* _Work item_
This exercise calls for the line with "A Yes, you may", the line with "provided that", and all lines between them in the material below, output exactly and with no other lines.

----

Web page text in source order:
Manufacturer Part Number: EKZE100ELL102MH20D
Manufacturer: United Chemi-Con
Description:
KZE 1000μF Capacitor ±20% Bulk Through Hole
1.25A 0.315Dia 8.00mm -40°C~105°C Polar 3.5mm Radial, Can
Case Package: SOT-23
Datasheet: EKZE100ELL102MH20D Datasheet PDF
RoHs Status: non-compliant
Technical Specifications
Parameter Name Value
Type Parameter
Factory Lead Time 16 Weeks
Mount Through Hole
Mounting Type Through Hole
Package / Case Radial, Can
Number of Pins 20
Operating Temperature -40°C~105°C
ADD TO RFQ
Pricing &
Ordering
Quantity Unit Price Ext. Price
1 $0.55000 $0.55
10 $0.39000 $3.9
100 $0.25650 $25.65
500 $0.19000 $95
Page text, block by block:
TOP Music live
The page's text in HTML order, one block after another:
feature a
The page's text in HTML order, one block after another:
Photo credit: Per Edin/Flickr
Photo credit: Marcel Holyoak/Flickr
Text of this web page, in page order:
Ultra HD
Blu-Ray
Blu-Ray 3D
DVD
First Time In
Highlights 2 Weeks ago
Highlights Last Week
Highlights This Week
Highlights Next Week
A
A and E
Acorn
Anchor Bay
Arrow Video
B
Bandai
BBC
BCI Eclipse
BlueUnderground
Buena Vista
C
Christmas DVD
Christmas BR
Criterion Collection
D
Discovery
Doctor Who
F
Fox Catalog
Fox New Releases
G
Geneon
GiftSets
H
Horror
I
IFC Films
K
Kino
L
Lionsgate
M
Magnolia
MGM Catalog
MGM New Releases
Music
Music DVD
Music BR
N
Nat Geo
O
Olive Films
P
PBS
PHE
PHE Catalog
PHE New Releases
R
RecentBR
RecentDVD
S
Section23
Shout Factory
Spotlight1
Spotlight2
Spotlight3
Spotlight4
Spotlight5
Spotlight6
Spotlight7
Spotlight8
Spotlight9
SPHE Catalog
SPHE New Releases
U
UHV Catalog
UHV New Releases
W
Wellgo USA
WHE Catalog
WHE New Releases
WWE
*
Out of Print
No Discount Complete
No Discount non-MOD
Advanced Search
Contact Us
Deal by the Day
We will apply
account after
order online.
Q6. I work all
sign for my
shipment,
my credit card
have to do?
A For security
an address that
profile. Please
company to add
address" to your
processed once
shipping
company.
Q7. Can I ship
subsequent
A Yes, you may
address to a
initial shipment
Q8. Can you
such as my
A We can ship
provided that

----

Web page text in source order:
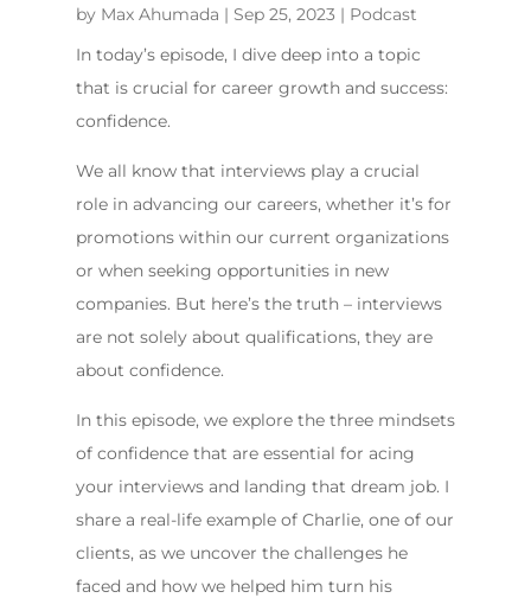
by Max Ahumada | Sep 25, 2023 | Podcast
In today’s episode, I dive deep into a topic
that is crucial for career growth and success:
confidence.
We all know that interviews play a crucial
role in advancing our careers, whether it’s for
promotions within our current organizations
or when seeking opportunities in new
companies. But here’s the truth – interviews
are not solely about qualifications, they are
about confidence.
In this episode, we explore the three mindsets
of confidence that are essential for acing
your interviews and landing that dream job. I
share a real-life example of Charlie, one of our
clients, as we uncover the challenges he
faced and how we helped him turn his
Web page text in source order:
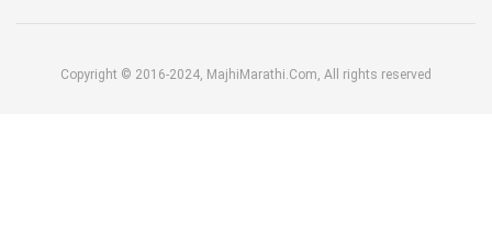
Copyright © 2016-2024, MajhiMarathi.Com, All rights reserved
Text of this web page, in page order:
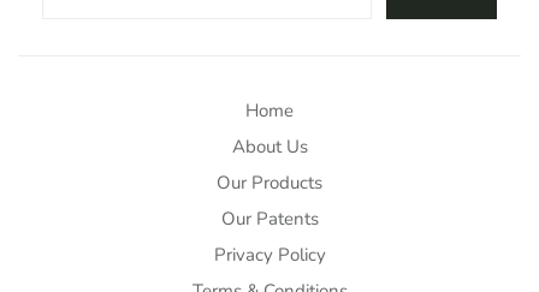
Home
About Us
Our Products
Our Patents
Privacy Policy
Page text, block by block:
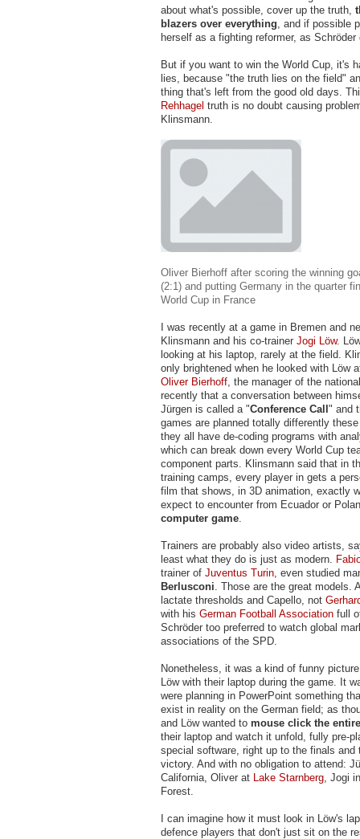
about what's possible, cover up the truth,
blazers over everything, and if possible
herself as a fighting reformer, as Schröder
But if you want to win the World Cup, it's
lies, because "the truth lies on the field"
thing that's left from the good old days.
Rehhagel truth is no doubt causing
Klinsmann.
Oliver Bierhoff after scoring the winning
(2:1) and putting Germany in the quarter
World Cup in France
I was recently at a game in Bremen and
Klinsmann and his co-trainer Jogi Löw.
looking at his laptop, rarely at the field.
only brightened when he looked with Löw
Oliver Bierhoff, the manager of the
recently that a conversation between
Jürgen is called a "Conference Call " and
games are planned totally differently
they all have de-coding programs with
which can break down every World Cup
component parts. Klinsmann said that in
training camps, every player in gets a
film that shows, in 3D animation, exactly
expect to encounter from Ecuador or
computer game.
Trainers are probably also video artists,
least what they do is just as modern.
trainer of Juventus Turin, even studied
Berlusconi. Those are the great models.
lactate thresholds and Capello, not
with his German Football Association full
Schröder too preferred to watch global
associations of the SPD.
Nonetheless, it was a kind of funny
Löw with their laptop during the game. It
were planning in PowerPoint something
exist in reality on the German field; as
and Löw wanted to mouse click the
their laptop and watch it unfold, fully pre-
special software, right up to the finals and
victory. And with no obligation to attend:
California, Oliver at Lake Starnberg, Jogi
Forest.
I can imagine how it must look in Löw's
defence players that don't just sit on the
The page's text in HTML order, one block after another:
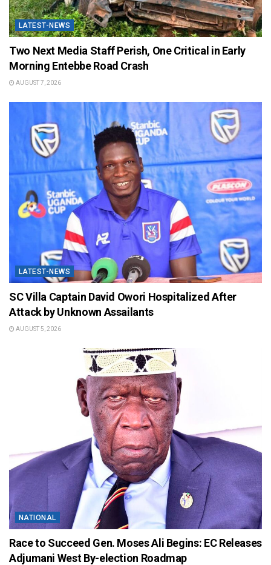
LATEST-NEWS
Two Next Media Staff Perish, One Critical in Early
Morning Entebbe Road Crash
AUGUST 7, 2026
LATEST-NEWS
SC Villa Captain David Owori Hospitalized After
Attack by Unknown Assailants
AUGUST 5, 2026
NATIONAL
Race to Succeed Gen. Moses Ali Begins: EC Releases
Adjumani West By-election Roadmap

----

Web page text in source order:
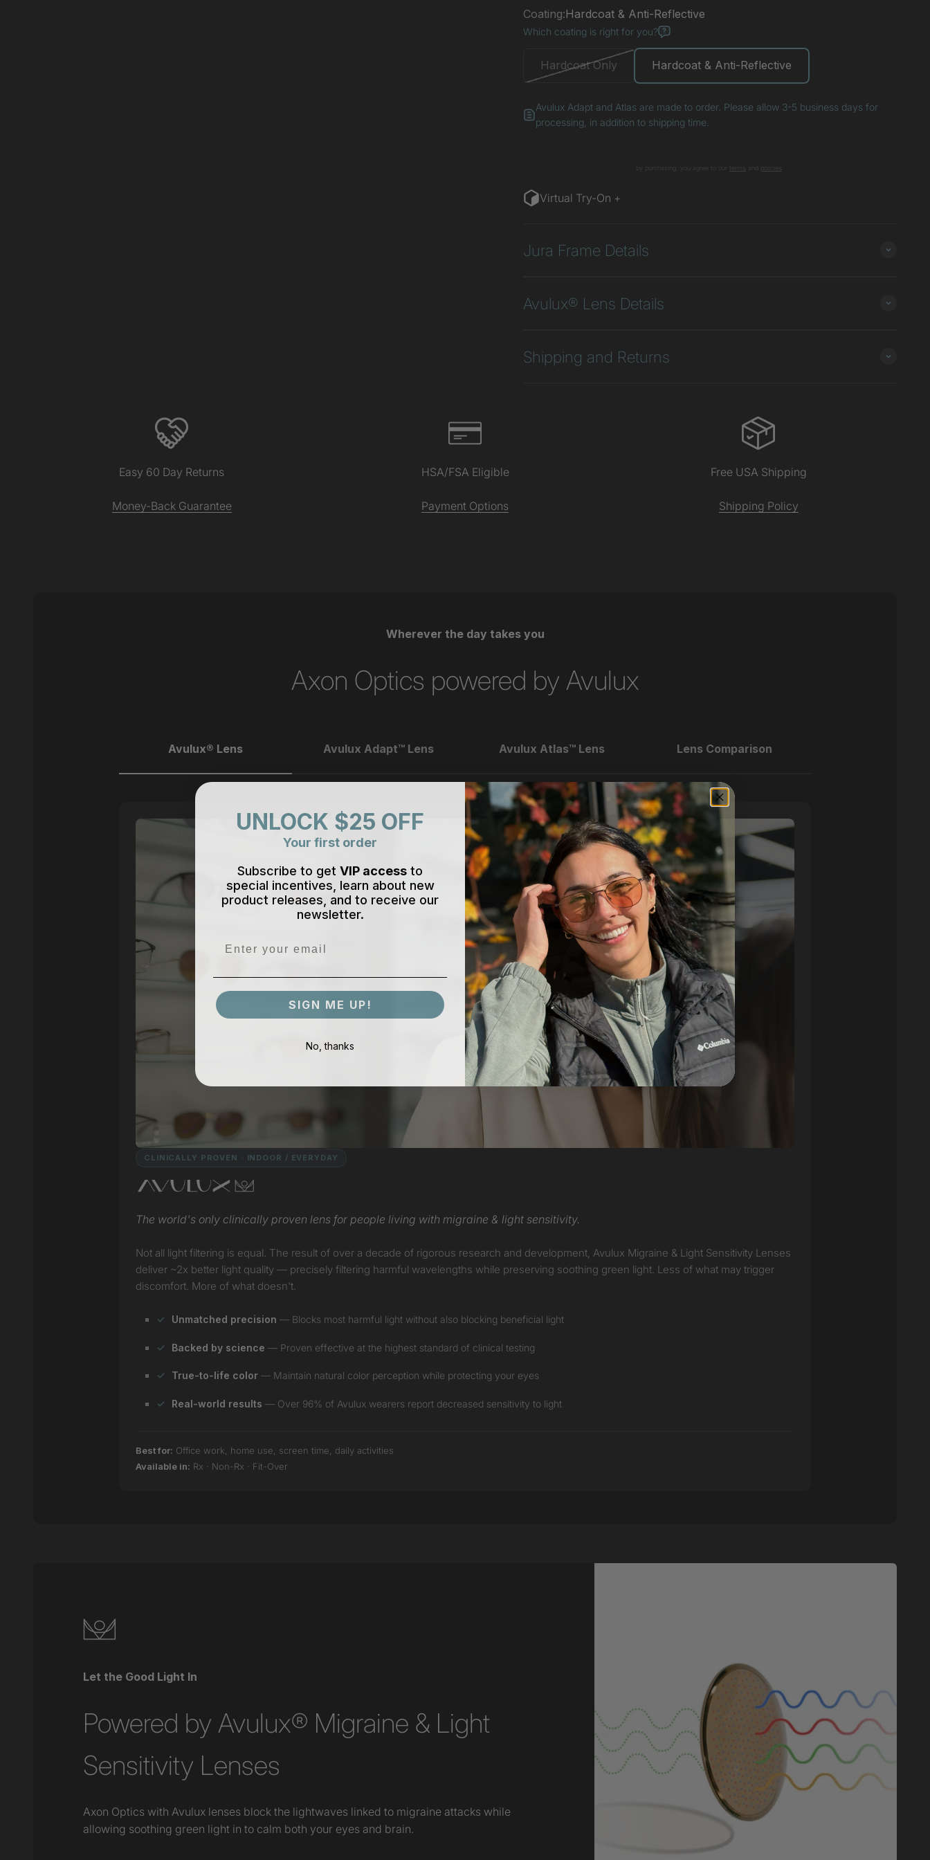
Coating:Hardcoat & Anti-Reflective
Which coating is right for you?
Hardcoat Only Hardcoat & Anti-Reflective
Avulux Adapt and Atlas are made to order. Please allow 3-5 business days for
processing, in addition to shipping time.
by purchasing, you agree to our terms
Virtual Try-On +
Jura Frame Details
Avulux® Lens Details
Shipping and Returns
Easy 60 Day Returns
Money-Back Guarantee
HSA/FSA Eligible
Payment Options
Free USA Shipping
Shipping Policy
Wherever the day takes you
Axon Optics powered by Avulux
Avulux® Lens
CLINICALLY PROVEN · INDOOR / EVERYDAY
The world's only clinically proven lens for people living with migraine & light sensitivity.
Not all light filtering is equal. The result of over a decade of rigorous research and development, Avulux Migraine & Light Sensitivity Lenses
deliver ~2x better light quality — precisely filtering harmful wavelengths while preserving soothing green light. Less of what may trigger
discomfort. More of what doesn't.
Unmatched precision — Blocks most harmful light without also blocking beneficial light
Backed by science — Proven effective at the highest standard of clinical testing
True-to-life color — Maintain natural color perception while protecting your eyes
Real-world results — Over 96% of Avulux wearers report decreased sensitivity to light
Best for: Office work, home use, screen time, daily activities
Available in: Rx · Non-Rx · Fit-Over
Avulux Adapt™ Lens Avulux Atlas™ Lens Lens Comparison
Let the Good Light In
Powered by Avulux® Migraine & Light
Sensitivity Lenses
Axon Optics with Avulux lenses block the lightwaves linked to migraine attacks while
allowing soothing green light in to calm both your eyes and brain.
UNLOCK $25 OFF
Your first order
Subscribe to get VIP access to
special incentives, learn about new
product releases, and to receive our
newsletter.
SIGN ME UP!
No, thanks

----

* _Response below_
A Yes, you may
address to a
initial shipment
Q8. Can you
such as my
A We can ship
provided that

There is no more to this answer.